Look over the material for the string "March". Copy every line where it turns up.

━━ Provided information

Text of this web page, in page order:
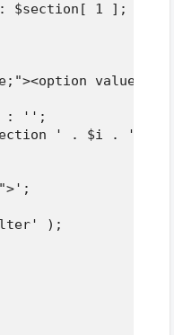
$section[ 1 ];
: '';
' . $i . '</
);
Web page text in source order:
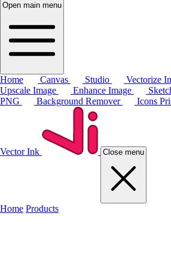
Open main menu
Home Canvas Studio Vectorize
Upscale Image
Enhance Image
PNG
Background Remover Icons
Vector Ink Close menu
Home Products
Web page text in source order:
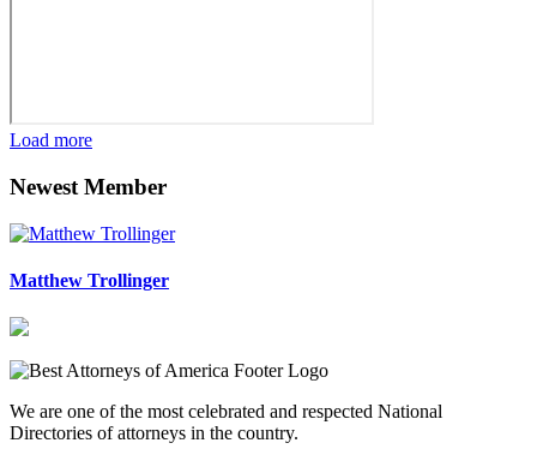
Load more
Newest Member
Matthew Trollinger
We are one of the most celebrated and respected National
Directories of attorneys in the country.
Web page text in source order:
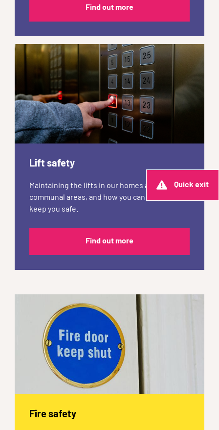
Quick exit
Find out more
Lift safety
Maintaining the lifts in our homes and
communal areas, and how you can help us to
keep you safe.
Find out more
Fire safety
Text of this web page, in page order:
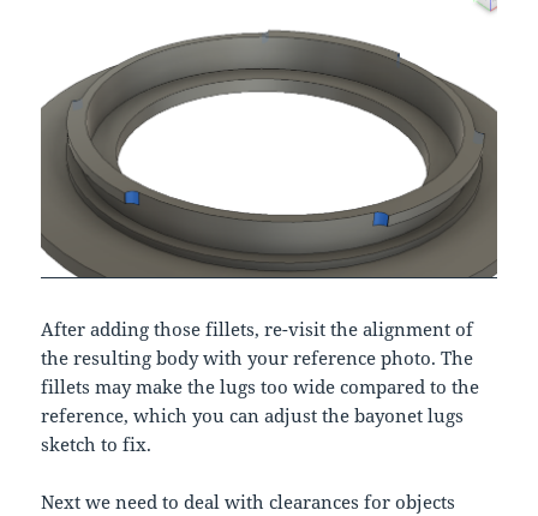
After adding those fillets, re-visit the alignment of
the resulting body with your reference photo. The
fillets may make the lugs too wide compared to the
reference, which you can adjust the bayonet lugs
sketch to fix.
Next we need to deal with clearances for objects
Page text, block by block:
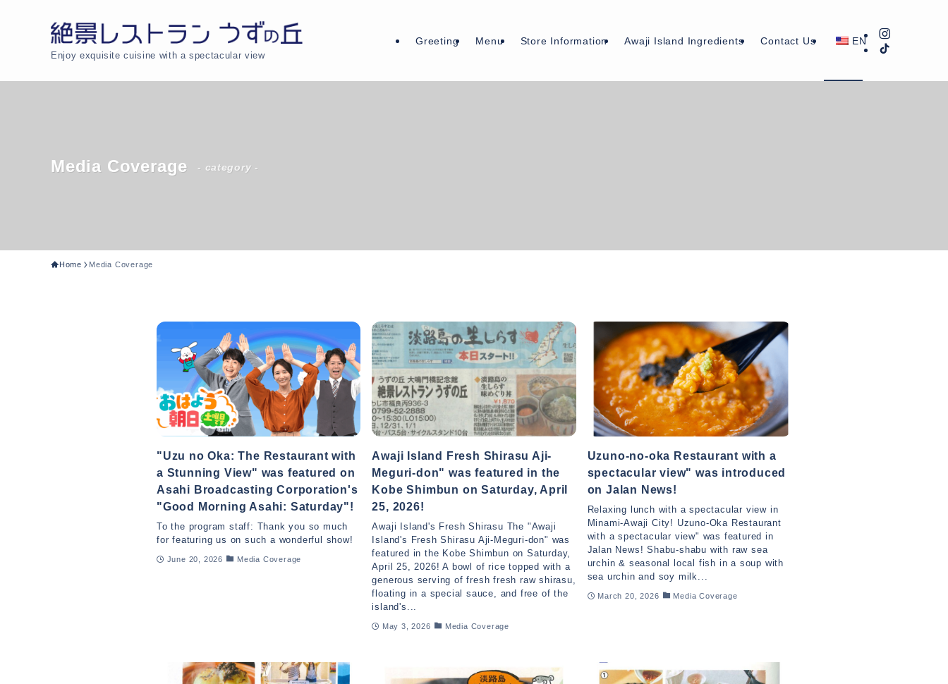
Enjoy exquisite cuisine with a spectacular view
Greeting Menu Store Information Awaji Island Ingredients Contact Us EN
Media Coverage - category -
Home Media Coverage
"Uzu no Oka: The Restaurant with
a Stunning View" was featured on
Asahi Broadcasting Corporation's
"Good Morning Asahi: Saturday"!
To the program staff: Thank you so much
for featuring us on such a wonderful show!
June 20, 2026 Media Coverage
Awaji Island Fresh Shirasu Aji-
Meguri-don" was featured in the
Kobe Shimbun on Saturday, April
25, 2026!
Awaji Island's Fresh Shirasu The "Awaji
Island's Fresh Shirasu Aji-Meguri-don" was
featured in the Kobe Shimbun on Saturday,
April 25, 2026! A bowl of rice topped with a
generous serving of fresh fresh raw shirasu,
floating in a special sauce, and free of the
island's...
May 3, 2026 Media Coverage
Uzuno-no-oka Restaurant with a
spectacular view" was introduced
on Jalan News!
Relaxing lunch with a spectacular view in
Minami-Awaji City! Uzuno-Oka Restaurant
with a spectacular view" was featured in
Jalan News! Shabu-shabu with raw sea
urchin & seasonal local fish in a soup with
sea urchin and soy milk...
March 20, 2026 Media Coverage
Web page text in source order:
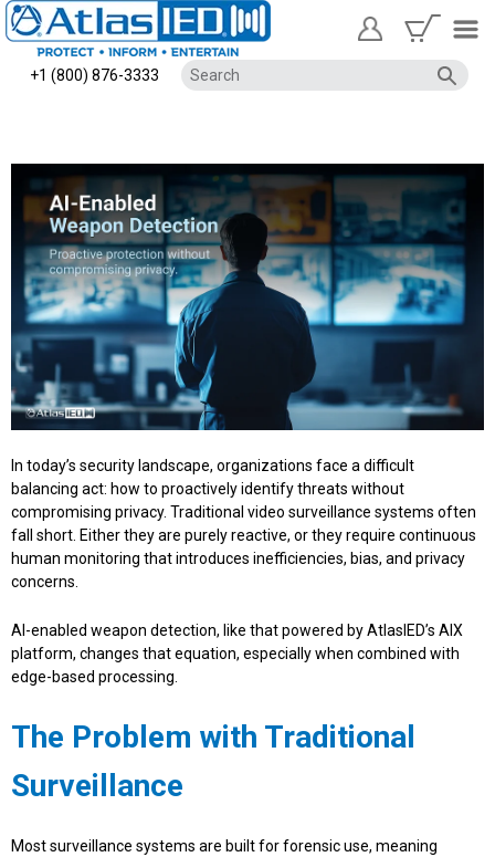
+1 (800) 876-3333
In today’s security landscape, organizations face a difficult
balancing act: how to proactively identify threats without
compromising privacy. Traditional video surveillance systems often
fall short. Either they are purely reactive, or they require continuous
human monitoring that introduces inefficiencies, bias, and privacy
concerns.
AI-enabled weapon detection, like that powered by AtlasIED’s AIX
platform, changes that equation, especially when combined with
edge-based processing.
The Problem with Traditional
Surveillance
Most surveillance systems are built for forensic use, meaning
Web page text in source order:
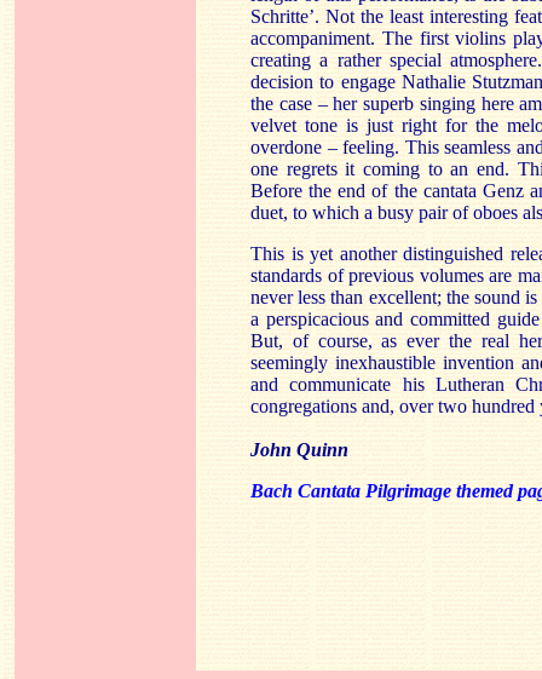
Schritte’. Not the least interesting
accompaniment. The first violins
creating a rather special
decision to engage Nathalie
the case – her superb singing here
velvet tone is just right for the
overdone – feeling. This seamless
one regrets it coming to an end.
Before the end of the cantata Genz
duet, to which a busy pair of oboes
This is yet another distinguished
standards of previous volumes are
never less than excellent; the sound
a perspicacious and committed
But, of course, as ever the real
seemingly inexhaustible invention
and communicate his Lutheran
congregations and, over two hundred
John Quinn
Bach Cantata Pilgrimage themed
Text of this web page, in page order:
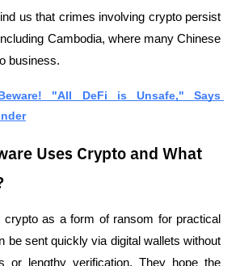
us that crimes involving crypto persist
Cambodia, where many Chinese
business.
"All DeFi is Unsafe," Says
Uses Crypto and What
crypto as a form of ransom for practical
be sent quickly via digital wallets without
or lengthy verification. They hope the
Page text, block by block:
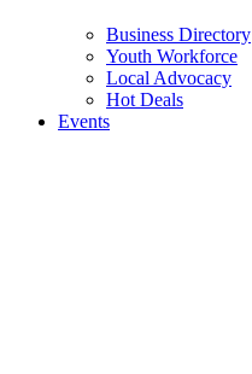
Business Directory
Youth Workforce
Local Advocacy
Hot Deals
Events
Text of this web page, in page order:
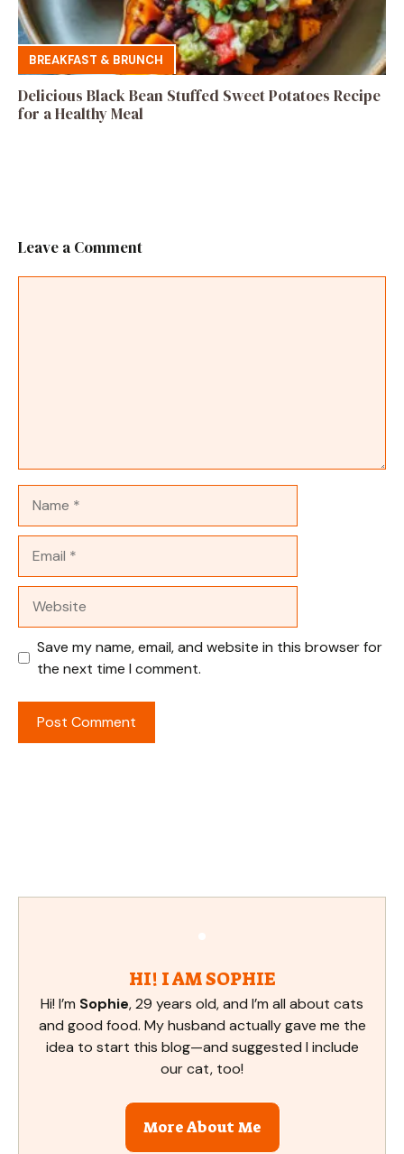
BREAKFAST & BRUNCH
Delicious Black Bean Stuffed Sweet Potatoes Recipe
for a Healthy Meal
Leave a Comment
Save my name, email, and website in this browser for
the next time I comment.
HI! I AM SOPHIE
Hi! I’m Sophie, 29 years old, and I’m all about cats
and good food. My husband actually gave me the
idea to start this blog—and suggested I include
our cat, too!
More About Me
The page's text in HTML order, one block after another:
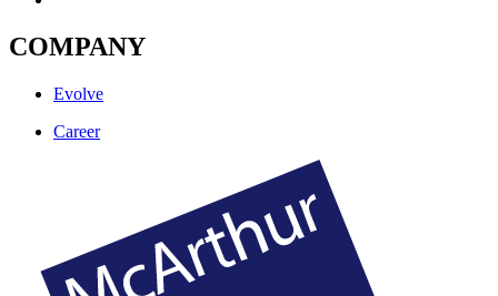
COMPANY
Evolve
Career
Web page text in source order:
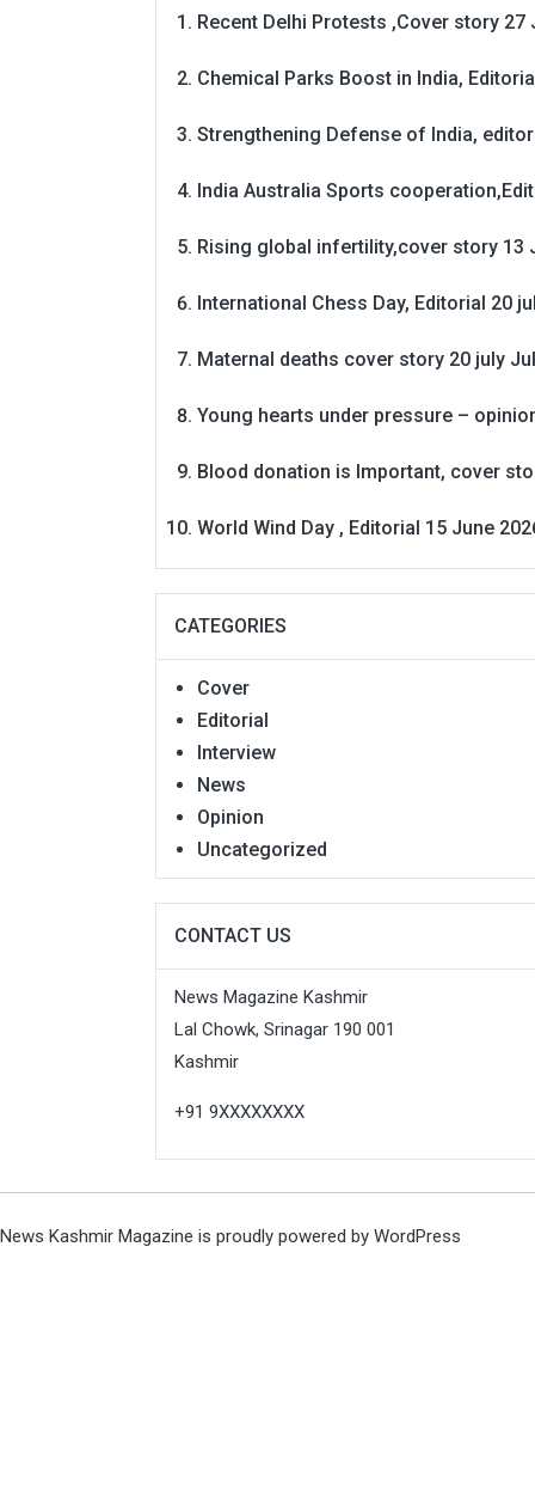
Recent Delhi Protests ,Cover story 27
Chemical Parks Boost in India,
Strengthening Defense of India,
India Australia Sports
Rising global infertility,cover story 13
International Chess Day, Editorial 20
Maternal deaths cover story 20 july
Young hearts under pressure –
Blood donation is Important, cover
World Wind Day , Editorial 15 June
CATEGORIES
Cover
Editorial
Interview
News
Opinion
Uncategorized
CONTACT US
News Magazine Kashmir
Lal Chowk, Srinagar 190 001
Kashmir
+91 9XXXXXXXX
News Kashmir Magazine is proudly powered by WordPress
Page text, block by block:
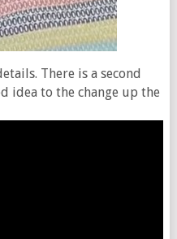
There is a second
idea to the change up the
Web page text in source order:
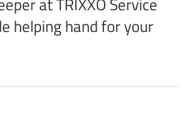
helping hand for your
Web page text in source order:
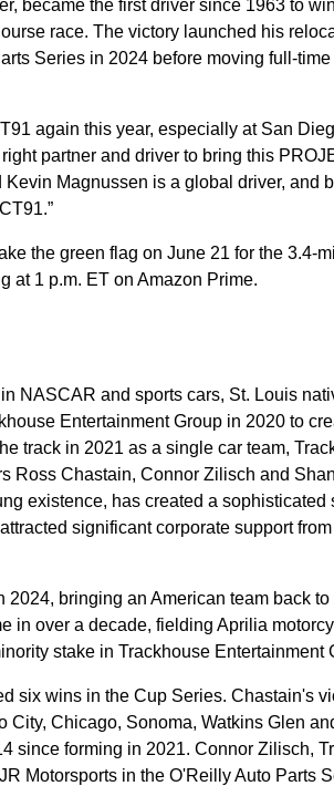
became the first driver since 1963 to
race. The victory launched his
Series in 2024 before moving full-
again this year, especially at San
partner and driver to bring this
Magnussen is a global driver, and
the green flag on June 21 for the 3.4-
at 1 p.m. ET on Amazon Prime.
NASCAR and sports cars, St. Louis
Entertainment Group in 2020 to
track in 2021 as a single car team,
Ross Chastain, Connor Zilisch and
existence, has created a sophisticated
significant corporate support
bringing an American team back
in over a decade, fielding Aprilia
stake in Trackhouse Entertainment
six wins in the Cup Series. Chastain's
Chicago, Sonoma, Watkins Glen
since forming in 2021. Connor Zilisch,
Motorsports in the O'Reilly Auto Parts
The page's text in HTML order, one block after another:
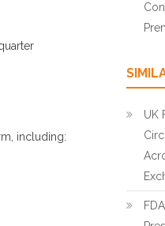
including:
UK
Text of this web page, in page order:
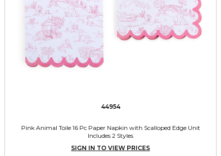
44954
Pink Animal Toile 16 Pc Paper Napkin with Scalloped Edge Unit
Includes 2 Styles
SIGN IN TO VIEW PRICES
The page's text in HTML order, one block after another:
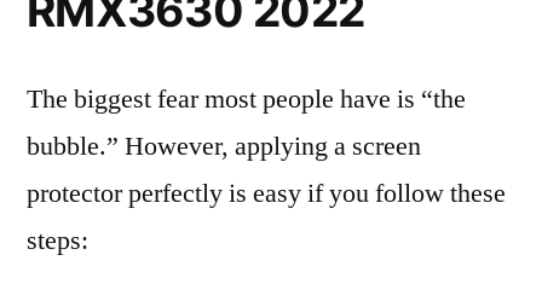
The biggest fear most people have is “the
bubble.” However, applying a screen
protector perfectly is easy if you follow these
steps:
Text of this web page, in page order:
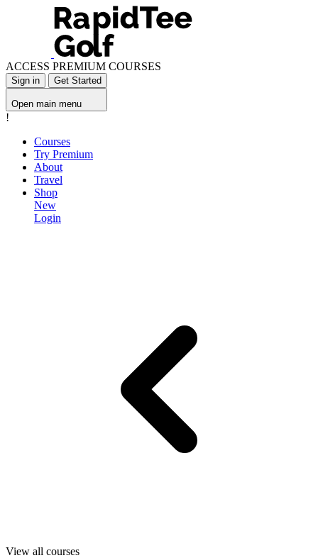
ACCESS PREMIUM COURSES
Sign in Get Started
Open main menu
!
Courses
Try Premium
About
Travel
Shop
New
Login
View all courses
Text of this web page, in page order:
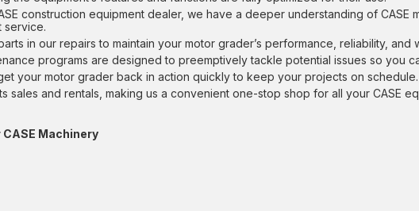
construction equipment dealer, we have a deeper understanding of
service.
in our repairs to maintain your motor grader’s performance, reliability, and
programs are designed to preemptively tackle potential issues so you
your motor grader back in action quickly to keep your projects on schedule.
sales and rentals, making us a convenient one-stop shop for all your CASE
Machinery
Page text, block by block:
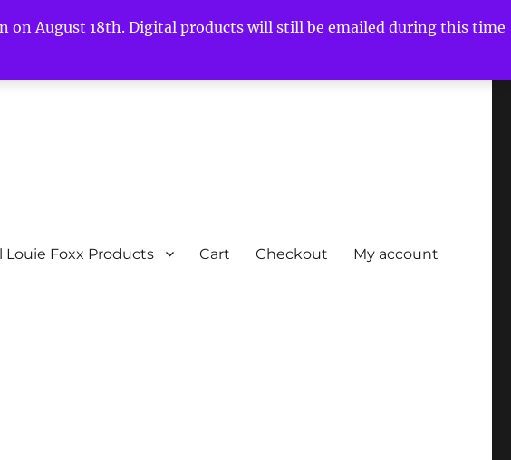
on August 18th. Digital products will still be emailed during this time
Louie Foxx Products Cart Checkout My account
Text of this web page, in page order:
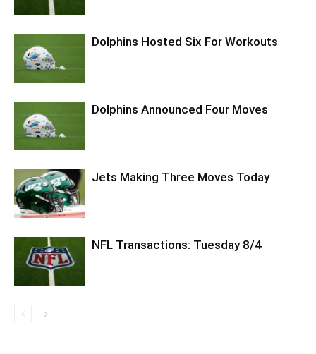
Dolphins Hosted Six For Workouts
Dolphins Announced Four Moves
Jets Making Three Moves Today
NFL Transactions: Tuesday 8/4
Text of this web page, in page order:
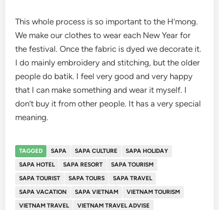
This whole process is so important to the H’mong.
We make our clothes to wear each New Year for
the festival. Once the fabric is dyed we decorate it.
I do mainly embroidery and stitching, but the older
people do batik. I feel very good and very happy
that I can make something and wear it myself. I
don’t buy it from other people. It has a very special
meaning.
TAGGED SAPA SAPA CULTURE
SAPA HOLIDAY
SAPA HOTEL
SAPA RESORT
SAPA TOURISM
SAPA TOURIST
SAPA TOURS
SAPA TRAVEL
SAPA VACATION
SAPA VIETNAM
VIETNAM TOURISM
VIETNAM TRAVEL
VIETNAM TRAVEL ADVISE
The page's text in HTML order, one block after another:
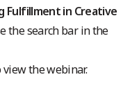
Fulfillment in Creative
the search bar in the
the webinar.
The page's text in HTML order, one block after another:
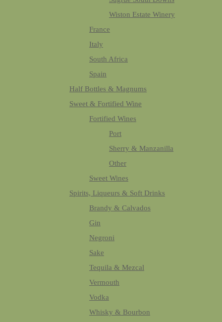
Wiston Estate Winery
France
Italy
South Africa
Spain
Half Bottles & Magnums
Sweet & Fortified Wine
Fortified Wines
Port
Sherry & Manzanilla
Other
Sweet Wines
Spirits, Liqueurs & Soft Drinks
Brandy & Calvados
Gin
Negroni
Sake
Tequila & Mezcal
Vermouth
Vodka
Whisky & Bourbon
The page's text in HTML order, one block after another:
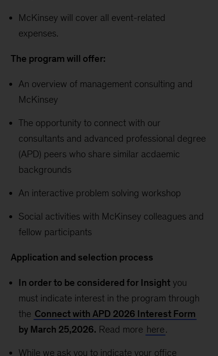
McKinsey will cover all event-related
expenses.
The program will offer:
An overview of management consulting and
McKinsey
The opportunity to connect with our
consultants and advanced professional degree
(APD) peers who share similar acdaemic
backgrounds
An interactive problem solving workshop
Social activities with McKinsey colleagues and
fellow participants
Application and selection process
In order to be considered for Insight you
must indicate interest in the program through
the Connect with APD 2026 Interest Form
by March 25,2026. Read more here.
While we ask you to indicate your office
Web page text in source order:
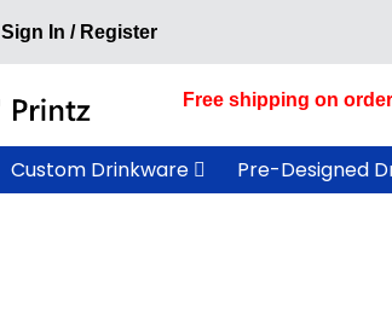
Sign In / Register
Free shipping on
Custom Drinkware Pre-Designed
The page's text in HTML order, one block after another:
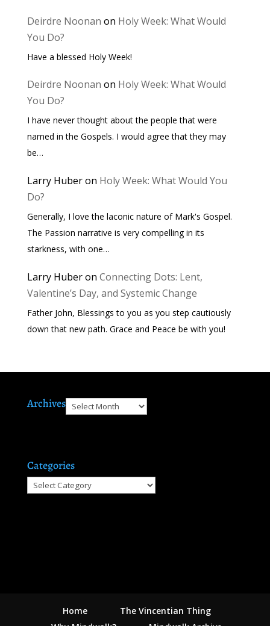
Deirdre Noonan on Holy Week: What Would
You Do?
Have a blessed Holy Week!
Deirdre Noonan on Holy Week: What Would
You Do?
I have never thought about the people that were
named in the Gospels. I would agree that they may
be…
Larry Huberon Holy Week: What Would You
Do?
Generally, I love the laconic nature of Mark's Gospel.
The Passion narrative is very compelling in its
starkness, with one…
Larry Huberon Connecting Dots: Lent,
Valentine’s Day, and Systemic Change
Father John, Blessings to you as you step cautiously
down that new path. Grace and Peace be with you!
ArchivesArchives
Categories
Categories
Home
The Vincentian Thing

━━━━

● **Task output**:
March 20, 2026 Media Coverage
by March 25,2026. Read more here.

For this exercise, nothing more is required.